EXERCISE GOAL: Search the data for the word "AEST" and copy each line that has it.

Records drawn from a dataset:
──────

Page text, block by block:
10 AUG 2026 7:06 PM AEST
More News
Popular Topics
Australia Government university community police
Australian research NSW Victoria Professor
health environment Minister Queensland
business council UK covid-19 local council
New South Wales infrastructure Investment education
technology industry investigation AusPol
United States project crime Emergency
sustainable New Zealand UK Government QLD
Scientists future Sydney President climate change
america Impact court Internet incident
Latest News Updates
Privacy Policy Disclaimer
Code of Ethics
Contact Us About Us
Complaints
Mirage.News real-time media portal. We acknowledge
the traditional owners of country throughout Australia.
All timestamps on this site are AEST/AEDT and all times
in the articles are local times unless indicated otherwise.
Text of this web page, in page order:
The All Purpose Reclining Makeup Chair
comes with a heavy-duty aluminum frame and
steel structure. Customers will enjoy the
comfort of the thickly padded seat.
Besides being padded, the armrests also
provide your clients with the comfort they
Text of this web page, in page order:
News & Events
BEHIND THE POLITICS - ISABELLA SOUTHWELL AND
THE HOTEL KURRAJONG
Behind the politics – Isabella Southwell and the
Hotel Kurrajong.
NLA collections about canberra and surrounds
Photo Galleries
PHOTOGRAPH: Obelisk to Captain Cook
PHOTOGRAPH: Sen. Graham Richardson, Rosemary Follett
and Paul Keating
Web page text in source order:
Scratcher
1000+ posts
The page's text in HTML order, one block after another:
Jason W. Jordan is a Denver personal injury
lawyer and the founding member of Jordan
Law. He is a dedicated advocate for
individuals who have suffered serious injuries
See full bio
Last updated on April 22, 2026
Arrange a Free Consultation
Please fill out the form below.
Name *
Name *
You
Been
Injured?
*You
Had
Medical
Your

──────

YOUR RESPONSE:
10 AUG 2026 7:06 PM AEST
All timestamps on this site are AEST/AEDT and all times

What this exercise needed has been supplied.